- [ASSIGNMENT]:
Take the data below and copy exactly the lines starting at the one with "V.F. Krotov and" and finishing at the one with "approche entraîne cependant", both included.

- [RECORDS FOR THE TASK]:
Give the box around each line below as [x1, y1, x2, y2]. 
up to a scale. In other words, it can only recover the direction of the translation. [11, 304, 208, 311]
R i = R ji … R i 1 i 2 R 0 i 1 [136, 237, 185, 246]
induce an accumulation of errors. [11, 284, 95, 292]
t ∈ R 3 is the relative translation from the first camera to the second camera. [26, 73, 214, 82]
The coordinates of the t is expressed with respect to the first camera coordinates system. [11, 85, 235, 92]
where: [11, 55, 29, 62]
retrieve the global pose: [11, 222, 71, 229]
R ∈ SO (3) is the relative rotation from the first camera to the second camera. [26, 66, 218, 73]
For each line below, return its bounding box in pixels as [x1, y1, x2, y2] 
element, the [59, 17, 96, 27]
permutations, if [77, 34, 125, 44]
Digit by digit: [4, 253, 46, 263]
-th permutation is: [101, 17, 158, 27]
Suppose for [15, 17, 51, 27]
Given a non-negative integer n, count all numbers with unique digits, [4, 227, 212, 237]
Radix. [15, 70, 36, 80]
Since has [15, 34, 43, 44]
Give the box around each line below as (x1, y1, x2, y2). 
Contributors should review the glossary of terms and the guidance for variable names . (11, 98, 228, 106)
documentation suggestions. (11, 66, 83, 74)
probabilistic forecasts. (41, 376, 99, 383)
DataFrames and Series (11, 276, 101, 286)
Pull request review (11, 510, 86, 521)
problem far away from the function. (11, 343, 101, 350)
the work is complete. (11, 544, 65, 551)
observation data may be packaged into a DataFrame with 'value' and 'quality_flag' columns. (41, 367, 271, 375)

---

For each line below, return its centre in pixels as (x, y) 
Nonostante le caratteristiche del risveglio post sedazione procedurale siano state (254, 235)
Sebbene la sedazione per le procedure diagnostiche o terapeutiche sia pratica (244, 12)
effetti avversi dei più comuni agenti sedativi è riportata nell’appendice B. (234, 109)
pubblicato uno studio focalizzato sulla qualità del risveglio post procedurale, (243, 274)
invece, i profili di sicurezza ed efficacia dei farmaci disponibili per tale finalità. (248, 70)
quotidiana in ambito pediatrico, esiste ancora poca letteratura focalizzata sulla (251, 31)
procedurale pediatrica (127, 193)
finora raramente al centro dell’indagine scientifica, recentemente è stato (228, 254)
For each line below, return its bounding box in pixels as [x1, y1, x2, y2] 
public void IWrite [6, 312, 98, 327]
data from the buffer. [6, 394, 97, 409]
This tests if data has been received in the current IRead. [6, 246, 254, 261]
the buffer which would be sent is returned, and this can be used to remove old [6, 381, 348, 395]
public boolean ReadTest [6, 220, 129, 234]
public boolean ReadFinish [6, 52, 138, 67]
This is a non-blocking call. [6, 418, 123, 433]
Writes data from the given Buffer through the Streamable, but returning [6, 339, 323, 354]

==

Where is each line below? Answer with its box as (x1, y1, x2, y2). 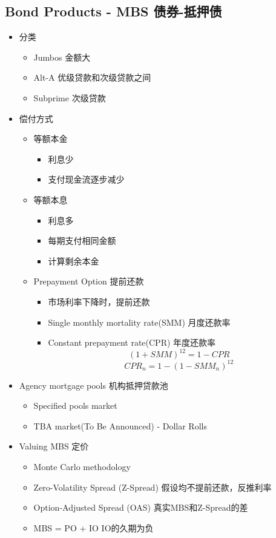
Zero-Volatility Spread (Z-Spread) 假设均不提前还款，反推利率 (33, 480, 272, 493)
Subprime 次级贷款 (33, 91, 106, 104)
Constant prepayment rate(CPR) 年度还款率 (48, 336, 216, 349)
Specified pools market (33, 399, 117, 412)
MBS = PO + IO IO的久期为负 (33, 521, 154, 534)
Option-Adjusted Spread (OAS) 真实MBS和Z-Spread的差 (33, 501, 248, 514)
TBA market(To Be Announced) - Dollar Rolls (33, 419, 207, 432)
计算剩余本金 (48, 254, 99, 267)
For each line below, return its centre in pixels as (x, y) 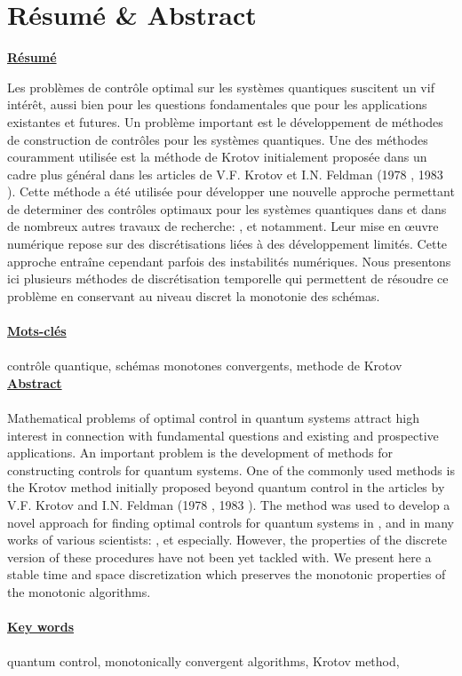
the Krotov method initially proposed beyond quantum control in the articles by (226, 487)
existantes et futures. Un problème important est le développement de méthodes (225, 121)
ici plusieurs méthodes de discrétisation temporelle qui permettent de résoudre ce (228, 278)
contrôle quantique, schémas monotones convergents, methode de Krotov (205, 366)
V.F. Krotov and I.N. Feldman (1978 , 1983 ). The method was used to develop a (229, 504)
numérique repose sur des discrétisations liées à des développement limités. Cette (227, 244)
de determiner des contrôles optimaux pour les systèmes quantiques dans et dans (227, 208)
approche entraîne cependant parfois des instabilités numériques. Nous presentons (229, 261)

- [THE COMPLETED TASK]:
V.F. Krotov and I.N. Feldman (1978 , 1983 ). The method was used to develop a (229, 504)
numérique repose sur des discrétisations liées à des développement limités. Cette (227, 244)
de determiner des contrôles optimaux pour les systèmes quantiques dans et dans (227, 208)
approche entraîne cependant parfois des instabilités numériques. Nous presentons (229, 261)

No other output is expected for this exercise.